Helicopter Money: missing the point

I am tired of reading discussions of helicopter money (HM) that have the following structure:

  1. HM is like a money financed fiscal stimulus
  2. HM would threaten central bank independence
  3. So HM is a bad idea

(Admittedly here (3) is only implicit.) What these discussions never seem to ask, even when discussing (2), is why we have independent central banks (ICB) in the first place. And what they never seem to note, even in establishing (1), is that ICBs deny the possibility of a money financed fiscal stimulus (MFFS).

ICBs exist to avoid problems when politicians do macro stabilisation. But creating an ICB meansthat a MFFS is no longer possible. It could only happen through ICB/government cooperation, which would negate independence. But proponents of ICBs say this is no problem, because macro stabilisation can be done entirely by using changes in interest rates, so a MFFS is never going to be needed.

Then we hit the Zero Lower Bound. Unconventional monetary policy (e.g. QE) is a far more uncertain and unreliable stabilisation tool than fiscal policy. Which means ICBs cannot do the job there are required to do, and their existence prevents a MMFS.

To then say no problem, governments can do a bond financed fiscal expansion is to completely forget why ICBs were favoured in the first place.

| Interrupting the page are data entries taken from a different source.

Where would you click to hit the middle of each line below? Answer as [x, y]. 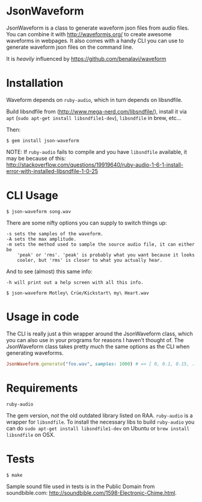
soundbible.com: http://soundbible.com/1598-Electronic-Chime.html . [92, 492]
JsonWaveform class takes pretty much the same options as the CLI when [98, 346]
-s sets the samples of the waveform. [55, 234]
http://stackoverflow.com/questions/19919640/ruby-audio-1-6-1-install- [95, 165]
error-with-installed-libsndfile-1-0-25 [52, 171]
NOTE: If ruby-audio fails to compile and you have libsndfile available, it [97, 151]
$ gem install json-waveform [43, 141]
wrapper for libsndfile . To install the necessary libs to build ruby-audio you [100, 422]

Politicians are not good at macroeconomic stabilisation. If you had any doubt about that, global austerity should be all the proof you need.

So demonstrating (1) does not, I repeat not, imply that ICBs do not need to do HM. Implying that it does is a bit like saying governments could set interest rates, so why do we need ICBs. Most macroeconomists would never dream of doing that, so why are they happy to use this argument with HM?

Which brings us to (2). Now (2) is never in my experience examined with the same rigour as (1): it seems almost that just mentioning ‘fiscal dominance’ is enough to frighten the horses. The only circumstances I can see where (2) would be true is if, following HM and a subsequent upswing, the central bank finds that it runs out of assets to sell in order to keep rates high and prevent inflation exceeding its target. One obvious solution is for the government to recapitalise the central bank.

Does that compromise central bank independence? The Bank of England does not think so. It got the government to agree to make good any losses from QE. Have people worried that this compromises the independence of the Bank of England Of course not: no one can seriously imagine a UK government ever reneging on this commitment. So why would HM be any different?

Let me put it another way. Imagine the set of all governments that would refuse a request from an ICB for recapitalisation during a boom when inflation was rising: - governments of central bank nightmares. Now imagine the set of all governments that, in a boom with inflation rising, would happily take away the independence of the central bank to prevent it raising rates. I would suggest the two sets are identical. In other words, HM does not seem to compromise independence at all.

So please, no more elaborate demonstrations that HM is equivalent to a MFFS, as if that is an argument against HM, without even noting that ICBs prevent a MFFS. No more vague references to HM threatening independence, without being precise about why that is. And please some recognition that the whole point of ICBs is not to have to rely on governments to do macro stabilisation.